* **Task objective**
Copy every line of the data that contains the string "Units".

* **Given data**
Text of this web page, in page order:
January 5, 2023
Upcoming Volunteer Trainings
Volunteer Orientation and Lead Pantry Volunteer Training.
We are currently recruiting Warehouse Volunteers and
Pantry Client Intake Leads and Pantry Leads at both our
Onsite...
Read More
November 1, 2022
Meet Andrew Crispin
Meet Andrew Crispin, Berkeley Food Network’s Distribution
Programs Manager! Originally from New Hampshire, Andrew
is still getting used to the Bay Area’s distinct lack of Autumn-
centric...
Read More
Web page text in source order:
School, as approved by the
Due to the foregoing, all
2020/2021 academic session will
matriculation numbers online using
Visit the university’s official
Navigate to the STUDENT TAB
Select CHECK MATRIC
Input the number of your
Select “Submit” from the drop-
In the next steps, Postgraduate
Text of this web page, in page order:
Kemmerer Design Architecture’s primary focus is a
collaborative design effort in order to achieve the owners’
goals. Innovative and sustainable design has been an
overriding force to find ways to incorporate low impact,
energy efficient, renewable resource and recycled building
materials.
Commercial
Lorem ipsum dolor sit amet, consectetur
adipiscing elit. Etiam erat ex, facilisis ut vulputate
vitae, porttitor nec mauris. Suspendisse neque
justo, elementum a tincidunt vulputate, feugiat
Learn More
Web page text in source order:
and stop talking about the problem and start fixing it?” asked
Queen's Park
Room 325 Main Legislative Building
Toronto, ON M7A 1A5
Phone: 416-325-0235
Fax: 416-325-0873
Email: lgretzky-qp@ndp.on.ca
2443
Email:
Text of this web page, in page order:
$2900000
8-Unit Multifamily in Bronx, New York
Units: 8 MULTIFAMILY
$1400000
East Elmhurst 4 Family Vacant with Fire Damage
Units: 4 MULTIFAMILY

* **Exercise response**
Units: 8 MULTIFAMILY
Units: 4 MULTIFAMILY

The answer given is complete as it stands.